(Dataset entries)
# # # #

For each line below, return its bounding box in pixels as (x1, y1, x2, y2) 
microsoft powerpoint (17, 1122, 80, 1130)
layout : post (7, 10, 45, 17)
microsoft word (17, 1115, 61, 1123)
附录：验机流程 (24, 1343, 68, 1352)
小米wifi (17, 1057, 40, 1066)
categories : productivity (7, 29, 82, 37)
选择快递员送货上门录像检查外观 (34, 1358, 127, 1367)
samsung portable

# # # #

Work instructions
Return each entry from above without altering a single character.

Output below
For each line below, return its bounding box in pixels as (x1, y1, x2, y2) 
microsoft powerpoint (17, 1122, 80, 1130)
layout : post (7, 10, 45, 17)
microsoft word (17, 1115, 61, 1123)
附录：验机流程 (24, 1343, 68, 1352)
小米wifi (17, 1057, 40, 1066)
categories : productivity (7, 29, 82, 37)
选择快递员送货上门录像检查外观 (34, 1358, 127, 1367)
samsung portable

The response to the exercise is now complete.